Lunduke
News • Science & Tech
The Best of 1986's "The Apple Collection"
Fashion, Booze, Toys, & Vehicles. Seriously.
July 21, 2023
post photo preview

In 1986, Apple Computer Incorporated unleashed "The Apple Collection" upon the world.

It wasn't a new computer.  Nor, for the most part, anything even vaguely computer-related.

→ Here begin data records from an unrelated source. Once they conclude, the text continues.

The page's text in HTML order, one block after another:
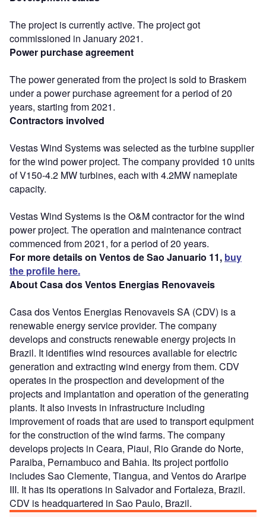
The project is currently active. The project got
commissioned in January 2021.
Power purchase agreement
The power generated from the project is sold to Braskem
under a power purchase agreement for a period of 20
years, starting from 2021.
Contractors involved
Vestas Wind Systems was selected as the turbine supplier
for the wind power project. The company provided 10 units
of V150-4.2 MW turbines, each with 4.2MW nameplate
capacity.
Vestas Wind Systems is the O&M contractor for the wind
power project. The operation and maintenance contract
commenced from 2021, for a period of 20 years.
For more details on Ventos de Sao Januario 11, buy
the profile here.
About Casa dos Ventos Energias Renovaveis
Casa dos Ventos Energias Renovaveis SA (CDV) is a
renewable energy service provider. The company
develops and constructs renewable energy projects in
Brazil. It identifies wind resources available for electric
generation and extracting wind energy from them. CDV
operates in the prospection and development of the
projects and implantation and operation of the generating
plants. It also invests in infrastructure including
improvement of roads that are used to transport equipment
for the construction of the wind farms. The company
develops projects in Ceara, Piaui, Rio Grande do Norte,
Paraiba, Pernambuco and Bahia. Its project portfolio
includes Sao Clemente, Tiangua, and Ventos do Araripe
III. It has its operations in Salvador and Fortaleza, Brazil.
CDV is headquartered in Sao Paulo, Brazil.
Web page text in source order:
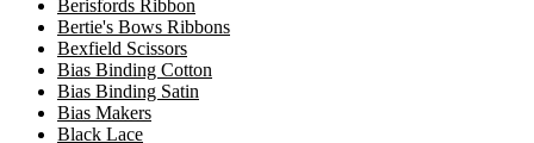
Berisfords Ribbon
Bertie's Bows Ribbons
Bexfield Scissors
Bias Binding Cotton
Bias Binding Satin
Bias Makers
Black Lace
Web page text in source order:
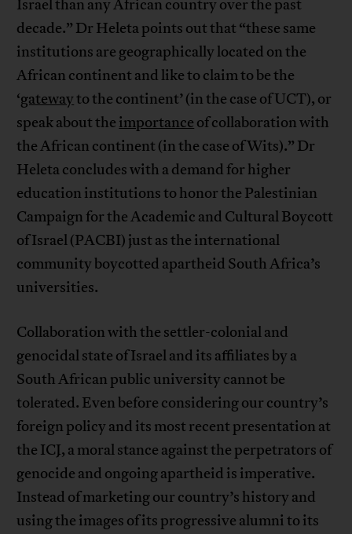
Israel than any African country over the past
decade.” Dr Heleta points out that “these same
institutions are geographically located on the
African continent and like to claim to be the
‘gatewayto the continent’ (in the case of UCT), or
speak about the importance of collaboration with
the African continent (in the case of Wits).” Dr
Heleta concludes with a demand for higher
education institutions to honor the Palestinian
Campaign for the Academic and Cultural Boycott
of Israel (PACBI) just as the international
community boycotted apartheid South Africa’s
universities.
Collaboration with the settler-colonial and
genocidal state of Israel and its affiliates by a
South African public university cannot be
tolerated. Even before considering our country’s
foreign policy and its most recent presentation at
the ICJ, a moral stance against the perpetrators of
genocide and ongoing apartheid is imperative.
Instead of marketing our country’s history and
using the images of its progressive alumni to its
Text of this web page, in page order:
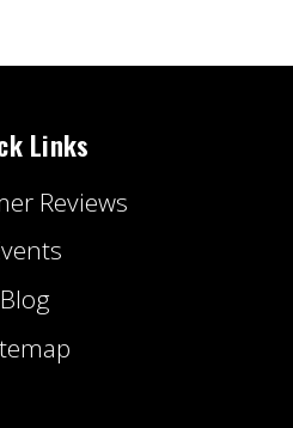
Links
Reviews
Blog
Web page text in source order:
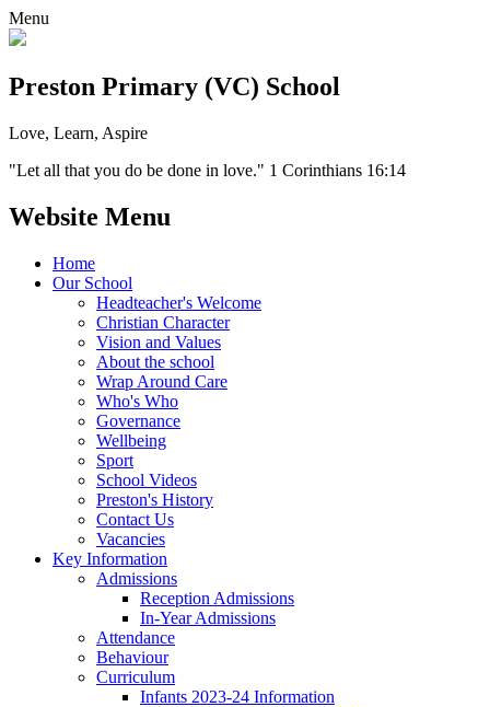
Menu
Preston Primary (VC) School
Love, Learn, Aspire
"Let all that you do be done in love." 1 Corinthians 16:14
Website Menu
Home
Our School
Headteacher's Welcome
Christian Character
Vision and Values
About the school
Wrap Around Care
Who's Who
Governance
Wellbeing
Sport
School Videos
Preston's History
Contact Us
Vacancies
Key Information
Admissions
Reception Admissions
In-Year Admissions
Attendance
Behaviour
Curriculum
Infants 2023-24 Information
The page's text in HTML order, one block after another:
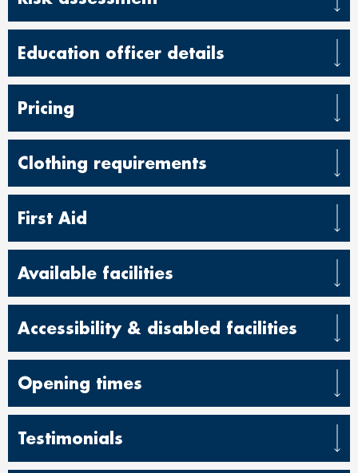
Education officer details
Pricing
Clothing requirements
First Aid
Available facilities
Accessibility & disabled facilities
Opening times
Testimonials
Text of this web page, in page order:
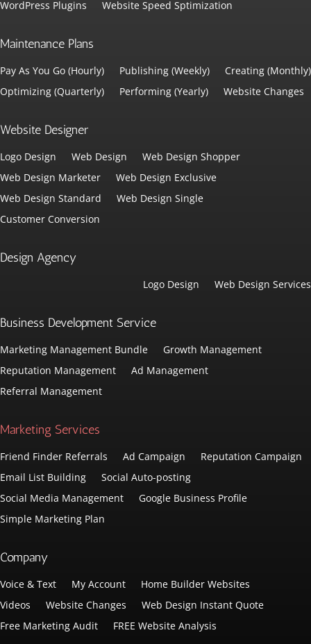
WordPress Plugins
Website Speed Sptimization
Maintenance Plans
Pay As You Go (Hourly) Publishing (Weekly)
Creating (Monthly)
Optimizing (Quarterly)
Performing (Yearly) Website Changes
Website Designer
Logo Design Web Design
Web Design Shopper
Web Design Marketer
Web Design Exclusive
Web Design Standard
Web Design Single
Customer Conversion
Design Agency
Logo Design Web Design Services
Business Development Service
Marketing Management Bundle
Growth Management
Reputation Management
Ad Management
Referral Management
Marketing Services
Friend Finder Referrals Ad Campaign
Reputation Campaign
Email List Building
Social Auto-posting
Social Media Management
Google Business Profile
Simple Marketing Plan
Company
Voice & Text My Account
Home Builder Websites
Videos
Website Changes
Web Design Instant Quote
Free Marketing Audit
FREE Website Analysis
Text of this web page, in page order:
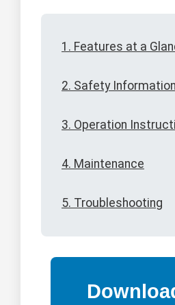
1. Features at a
2. Safety Information
3. Operation
4. Maintenance
5. Troubleshooting
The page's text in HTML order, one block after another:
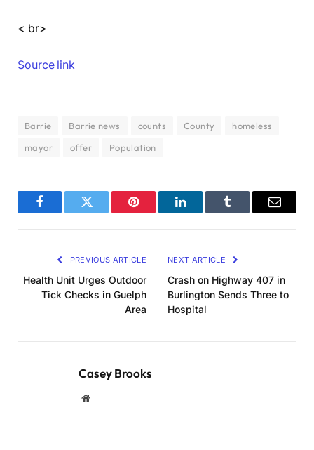
< br>
Source link
Barrie Barrie news counts County
homeless
mayor
offer Population
FacebookTwitter Pinterest LinkedInTumblr Email
PREVIOUS ARTICLE
Health Unit Urges Outdoor
Tick Checks in Guelph
Area
NEXT ARTICLE
Crash on Highway 407 in
Burlington Sends Three to
Hospital
Casey Brooks
Website
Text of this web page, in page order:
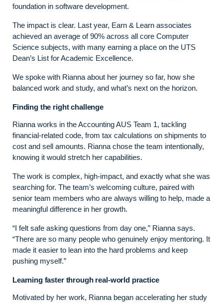
foundation in software development.
The impact is clear. Last year, Earn & Learn associates
achieved an average of 90% across all core Computer
Science subjects, with many earning a place on the UTS
Dean’s List for Academic Excellence.
We spoke with Rianna about her journey so far, how she
balanced work and study, and what’s next on the horizon.
Finding the right challenge
Rianna works in the Accounting AUS Team 1, tackling
financial‑related code, from tax calculations on shipments to
cost and sell amounts. Rianna chose the team intentionally,
knowing it would stretch her capabilities.
The work is complex, high‑impact, and exactly what she was
searching for. The team’s welcoming culture, paired with
senior team members who are always willing to help, made a
meaningful difference in her growth.
“I felt safe asking questions from day one,” Rianna says.
“There are so many people who genuinely enjoy mentoring. It
made it easier to lean into the hard problems and keep
pushing myself.”
Learning faster through real-world practice
Motivated by her work, Rianna began accelerating her study
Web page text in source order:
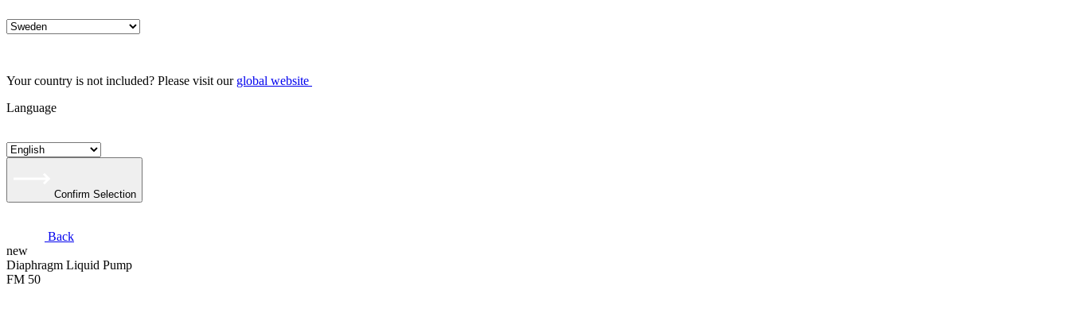
Your country is not included? Please visit our global website
Language
Confirm Selection
Back
new
Diaphragm Liquid Pump
FM 50
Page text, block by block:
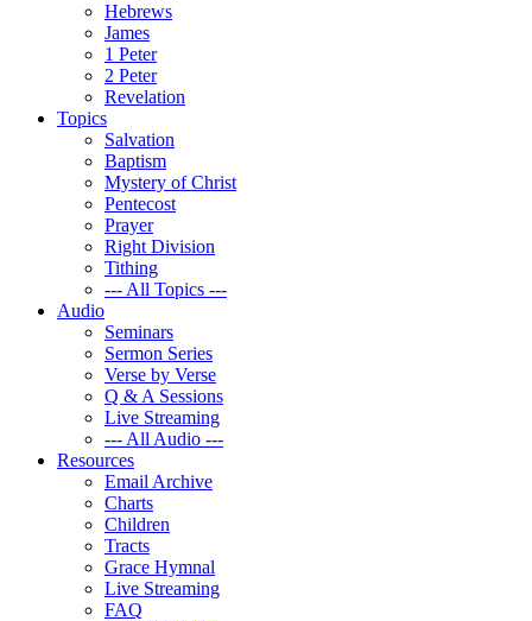
Hebrews
James
1 Peter
2 Peter
Revelation
Topics
Salvation
Baptism
Mystery of Christ
Pentecost
Prayer
Right Division
Tithing
--- All Topics ---
Audio
Seminars
Sermon Series
Verse by Verse
Q & A Sessions
Live Streaming
--- All Audio ---
Resources
Email Archive
Charts
Children
Tracts
Grace Hymnal
Live Streaming
FAQ

It was clothes.  And vehicles.  And fashion accessories.  Even a few bottles of wine.  Apple, essentially, launched an order-by-mail, high-fashion department store.

Seriously.

This was a very real thing that happened the year after Steve Jobs was ousted from the company he co-founded.  Needless to say, this endeavor did not prove to be a success.

Below, I have painstakingly collected my favorite items from the very first (and very last) catalogue of "The Apple Collection", released for the "1986 - 1987" shopping season.  Including the actual descriptions given to each item by Apple.

Enjoy.

The Original Apple Watch

Take a dive.  The Apple watch is water-resistant to 100 feet.  Comes with quartz movement and a 90-day warranty.  Apple Watch, $35.

Seriously.  You could have had an Apple Watch for $35.  With quarts movement and everything.

The Apple T-Shirt

Apple cotton T-shirts feature the Apple name on the front, the Apple logo on the back.  Available in kids' sizes, too.  Adult T-shirts (S-XL), $7.50.  Kids' T-shirts (4T,S-L), $6.50.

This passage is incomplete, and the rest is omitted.